I fear for when we don't.

But in the meantime I just try to muddle thru. 

How's our brother in MD doing? I think of him often with respect.


----------



## simi-steading (Sep 27, 2012)

Um.. which brother? Scott or Charles? As far as I know, both are doing fine... I call and talk with them every now and then... I do need call both soon... 

Speaking of calling, I just tried giving you a call.. I left you my home number... You can use it 

I understand where you're at... I really enjoy the life out here, but man is it a drain on bank accounts. When someone tells you it's cheap to live somewhere, don't ever believe them... One thing my be cheaper, but as a whole, it all evens out.

You've got some real skills... so yeah you gotta use what you can. and trade. I try not to have to trade out work, but I have been trading with a neighbor. We both got a lot going on, and many times, even if you have the skills, doesn't mean it's a one person job.


Someone needs to jump on this mill... you got a nice deal on it... I wish you had a sausage stuffer for sale too.. I'd be all over that... My grinder does the job.. but not as well..


----------



## DCinDC (Apr 4, 2009)

Talking about Scott.

I was outside for a minute. Saved your number. I'll ring ya later.

I'm not trading much at the moment but I am setting myself up as "the fixer" when it will be needed.

Speaking of trades, I'm open to trades for this mill. 

I could use a sausage stuffer too. My wife talks about pawpaw's sausage all the time. I need to recreate the recipe.
Cheers!


----------



## simi-steading (Sep 27, 2012)

I just left Scott a VM yesterday. I've been trying to get him to make a trip back out here again so we can do some shooting.. and give him a break from the real world.. He's been out here quite a few times. BTW, You're welcome to come visit any time too.. 

I had quite a bit of sausage last winter. We're just using up the last of it now... I need to get the rest of the meat I have in the freezer from last year's deers and hog cleaned up for this winters new meat... I even built an experimental smoke house last winter to make summer sausage, and WOW was it great... Notice I say WAS.. 

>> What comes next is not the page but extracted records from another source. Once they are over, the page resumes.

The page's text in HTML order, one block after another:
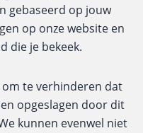
gebaseerd op jouw
op onze website en
die je bekeek.
om te verhinderen dat
opgeslagen door dit
kunnen evenwel niet
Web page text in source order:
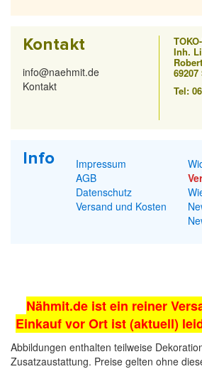
Kontakt
info@naehmit.de
Kontakt
Inh.
Tel:
Info
Impressum
AGB
Datenschutz
Versand und Kosten
Nähmit.de ist ein reiner
Einkauf vor Ort ist (aktuell)
Abbildungen enthalten teilweise
Zusatzaustattung. Preise gelten ohne
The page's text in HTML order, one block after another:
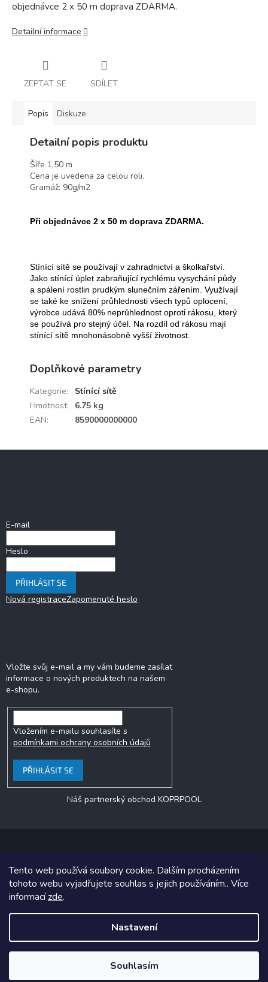
Tento web používá soubory cookie. Dalším procházením
tohoto webu vyjadřujete souhlas s jejich používáním.. Více
informacízde.
Nastavení
Souhlasím
objednávce 2 x 50 m doprava ZDARMA.
Detailní informace
ZEPTAT SE SDÍLET
Popis Diskuze
Detailní popis produktu
Šíře 1,50 m
Cena je uvedena za celou roli.
Gramáž: 90g/m2
Při objednávce 2 x 50 m doprava ZDARMA.
Stínící sítě se používají v zahradnictví a školkařství.
Jako stínící úplet zabraňující rychlému vysychání půdy
a spálení rostlin prudkým slunečním zářením. Využívají
se také ke snížení průhlednosti všech typů oplocení,
výrobce udává 80% neprůhlednost oproti rákosu, který
se používá pro stejný účel. Na rozdíl od rákosu mají
stínící sítě mnohonásobně vyšší životnost.
Doplňkové parametry
Kategorie:
Stínící sítě
Hmotnost:
6.75 kg
EAN: 8590000000000
E-mail
Heslo
PŘIHLÁSIT SE
Nová registraceZapomenuté heslo
Vložte svůj e-mail a my vám budeme zasílat
informace o nových produktech na našem
e-shopu.
Vložením e-mailu souhlasíte s
podmínkami ochrany osobních údajů
PŘIHLÁSIT SE
Náš partnerský obchod KOPRPOOL
Copyright 2026jezero.cz. Všechna práva vyhrazena.
Grafický návrh vytvořil a na Shoptet implementoval
Shoptetak.cz.
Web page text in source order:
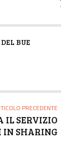
BUE
PRECEDENTE
IL SERVIZIO
IN SHARING
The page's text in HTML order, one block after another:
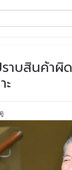
าบสินค้า
ะ
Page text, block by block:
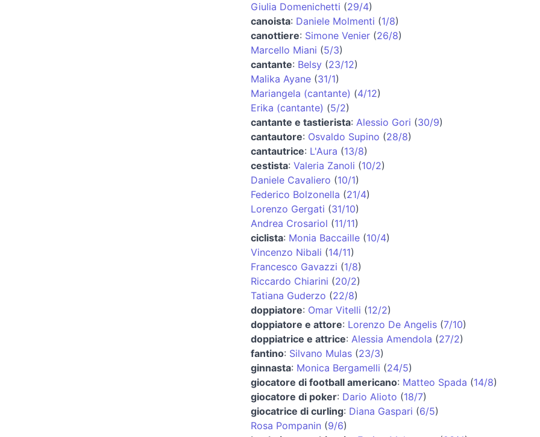
Giulia Domenichetti (29/4)
canoista: Daniele Molmenti (1/8)
canottiere: Simone Venier (26/8)
Marcello Miani (5/3)
cantante: Belsy (23/12)
Malika Ayane (31/1)
Mariangela (cantante) (4/12)
Erika (cantante) (5/2)
cantante e tastierista: Alessio Gori (30/9)
cantautore: Osvaldo Supino (28/8)
cantautrice: L'Aura (13/8)
cestista: Valeria Zanoli (10/2)
Daniele Cavaliero (10/1)
Federico Bolzonella (21/4)
Lorenzo Gergati (31/10)
Andrea Crosariol (11/11)
ciclista: Monia Baccaille (10/4)
Vincenzo Nibali (14/11)
Francesco Gavazzi (1/8)
Riccardo Chiarini (20/2)
Tatiana Guderzo (22/8)
doppiatore: Omar Vitelli (12/2)
doppiatore e attore: Lorenzo De Angelis (7/10)
doppiatrice e attrice: Alessia Amendola (27/2)
fantino: Silvano Mulas (23/3)
ginnasta: Monica Bergamelli (24/5)
giocatore di football americano: Matteo Spada (14/8)
giocatore di poker: Dario Alioto (18/7)
giocatrice di curling: Diana Gaspari (6/5)
Rosa Pompanin (9/6)
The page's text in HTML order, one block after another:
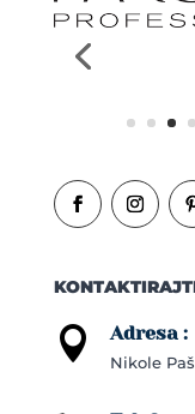
 Adresa :
Nikole
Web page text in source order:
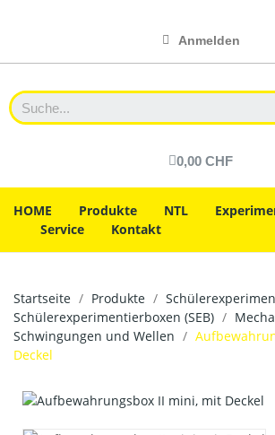
Anmelden
0,00 CHF
HOME Produkte NTL
Service
Kontakt
Startseite Produkte
Schülerexperimentierboxen (SEB)
Schwingungen und Wellen
Deckel
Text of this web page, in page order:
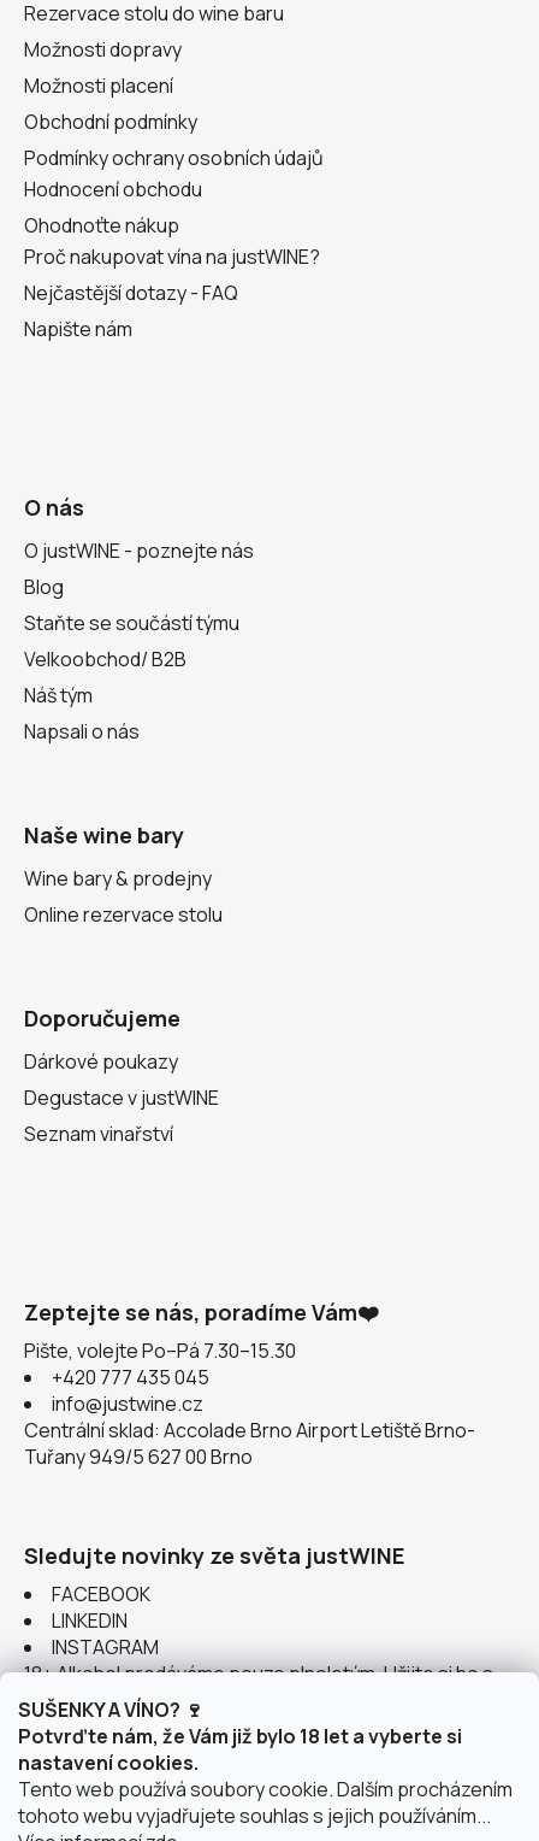
SUŠENKY A VÍNO? 🍷
Potvrďte nám, že Vám již bylo 18 let a vyberte si
nastavení cookies.
Tento web používá soubory cookie. Dalším procházením
tohoto webu vyjadřujete souhlas s jejich používáním...
Rezervace stolu do wine baru
Možnosti dopravy
Možnosti placení
Obchodní podmínky
Podmínky ochrany osobních údajů
Hodnocení obchodu
Ohodnoťte nákup
Proč nakupovat vína na justWINE?
Nejčastější dotazy - FAQ
Napište nám
O nás
O justWINE - poznejte nás
Blog
Staňte se součástí týmu
Velkoobchod/ B2B
Náš tým
Napsali o nás
Naše wine bary
Wine bary & prodejny
Online rezervace stolu
Doporučujeme
Dárkové poukazy
Degustace v justWINE
Seznam vinařství
Zeptejte se nás, poradíme Vám❤️
Pište, volejte Po–Pá 7.30–15.30
+420 777 435 045
info@justwine.cz
Centrální sklad: Accolade Brno Airport Letiště Brno-
Tuřany 949/5 627 00 Brno
Sledujte novinky ze světa justWINE
FACEBOOK
LINKEDIN
INSTAGRAM
18+ Alkohol prodáváme pouze plnoletým. Užijte si ho s
rozumem.
Instagram
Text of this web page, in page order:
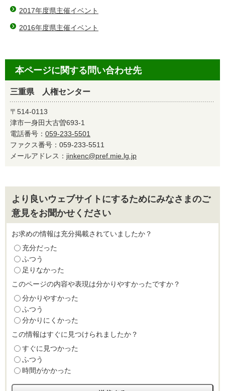
2017年度県主催イベント
2016年度県主催イベント
本ページに関する問い合わせ先
三重県 人権センター
〒514-0113
津市一身田大古曽693-1
電話番号： 059-233-5501
ファクス番号：059-233-5511
メールアドレス： jinkenc@pref.mie.lg.jp
より良いウェブサイトにするためにみなさまのご
意見をお聞かせください
お求めの情報は充分掲載されていましたか？
充分だった
ふつう
足りなかった
このページの内容や表現は分かりやすかったですか？
分かりやすかった
ふつう
分かりにくかった
この情報はすぐに見つけられましたか？
すぐに見つかった
ふつう
時間がかかった
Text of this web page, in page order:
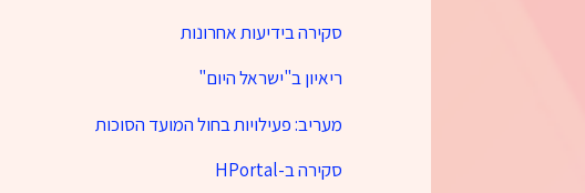
סקירה בידיעות אחרונות
ריאיון ב"ישראל היום"
מעריב: פעילויות בחול המועד הסוכות
סקירה ב-HPortal
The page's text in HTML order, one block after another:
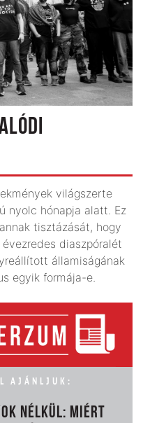
világszerte
nyolc hónapja alatt. Ez
tisztázását, hogy
diaszpóralét
államiságának
egyik formája-e.
AJÁNLJUK:
NÉLKÜL: MIÉRT
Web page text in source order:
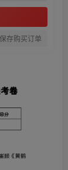
存购买订单
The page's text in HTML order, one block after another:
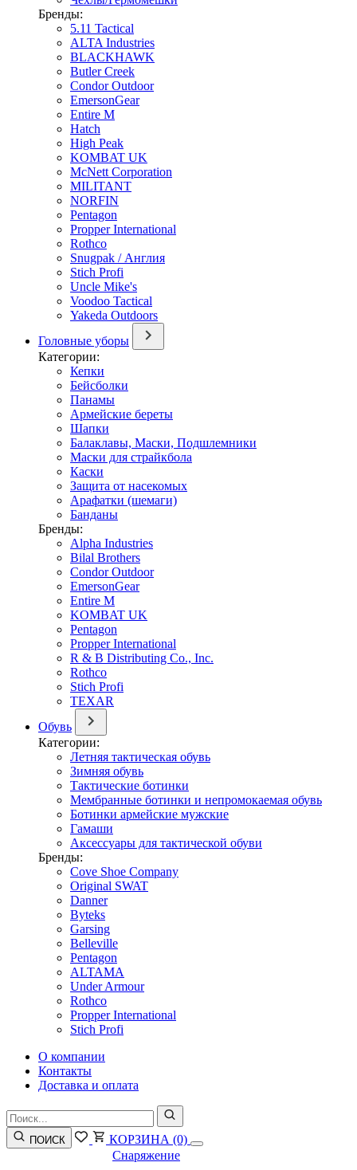
Бренды:
5.11 Tactical
ALTA Industries
BLACKHAWK
Butler Creek
Condor Outdoor
EmersonGear
Entire M
Hatch
High Peak
KOMBAT UK
McNett Corporation
MILITANT
NORFIN
Pentagon
Propper International
Rothco
Snugpak / Англия
Stich Profi
Uncle Mike's
Voodoo Tactical
Yakeda Outdoors
Головные уборы
Категории:
Кепки
Бейсболки
Панамы
Армейские береты
Шапки
Балаклавы, Маски, Подшлемники
Маски для страйкбола
Каски
Защита от насекомых
Арафатки (шемаги)
Банданы
Бренды:
Alpha Industries
Bilal Brothers
Condor Outdoor
EmersonGear
Entire M
KOMBAT UK
Pentagon
Propper International
R & B Distributing Co., Inc.
Rothco
Stich Profi
TEXAR
Обувь
Категории:
Летняя тактическая обувь
Зимняя обувь
Тактические ботинки
Мембранные ботинки и непромокаемая обувь
Ботинки армейские мужские
Гамаши
Аксессуары для тактической обуви
Бренды:
Cove Shoe Company
Original SWAT
Danner
Byteks
Garsing
Belleville
Pentagon
ALTAMA
Under Armour
Rothco
Propper International
Stich Profi
О компании
Контакты
Доставка и оплата
ПОИСК КОРЗИНА (0)
Снаряжение
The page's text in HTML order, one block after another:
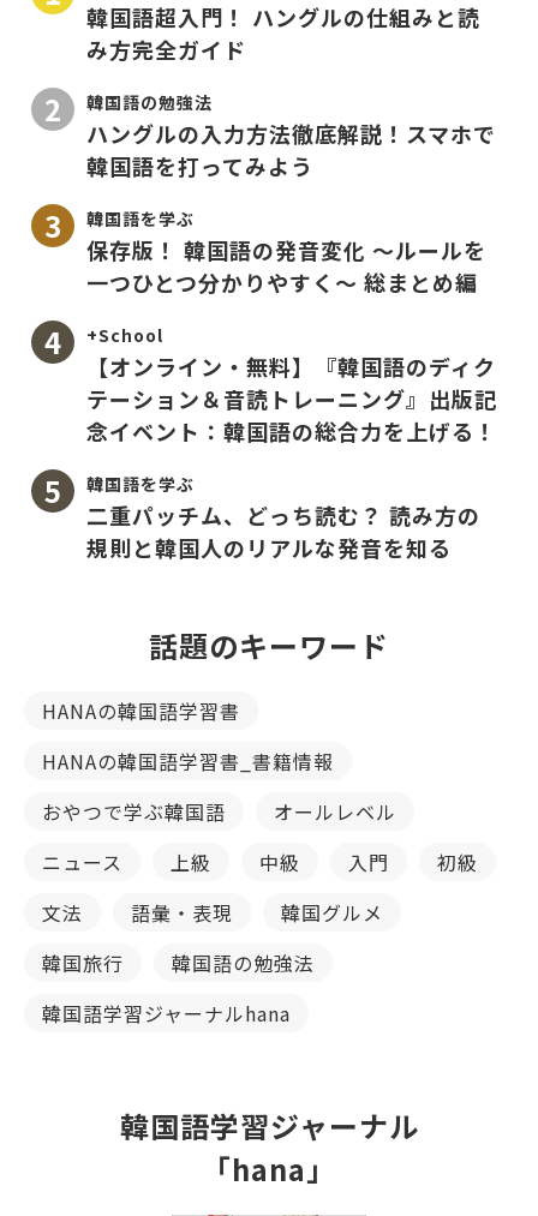
韓国語超入門！ ハングルの仕組みと読
み方完全ガイド
韓国語の勉強法
ハングルの入力方法徹底解説！スマホで
韓国語を打ってみよう
韓国語を学ぶ
保存版！ 韓国語の発音変化 〜ルールを
一つひとつ分かりやすく〜 総まとめ編
+School
【オンライン・無料】『韓国語のディク
テーション＆音読トレーニング』出版記
念イベント：韓国語の総合力を上げる！
韓国語を学ぶ
二重パッチム、どっち読む？ 読み方の
規則と韓国人のリアルな発音を知る
話題のキーワード
HANAの韓国語学習書
HANAの韓国語学習書_書籍情報
おやつで学ぶ韓国語
オールレベル
ニュース
上級 中級 入門
初級
文法
語彙・表現
韓国グルメ
韓国旅行
韓国語の勉強法
韓国語学習ジャーナルhana
韓国語学習ジャーナル
「hana」

I told my wife I think I'm going to have to start selling my albums so I can fund some of my projects we need to get done... Heck, even at about $3 each average an LP, I figure I got 10K worth.. but we both know how much work it is to sell them one at a time for maximum profit 

If something doesn't happen soon, looks like I"ll be looking for a full time job... I just couldn't get my building and sawmill built fast enough to start making an income...


----------



## DCinDC (Apr 4, 2009)

this is sold


----------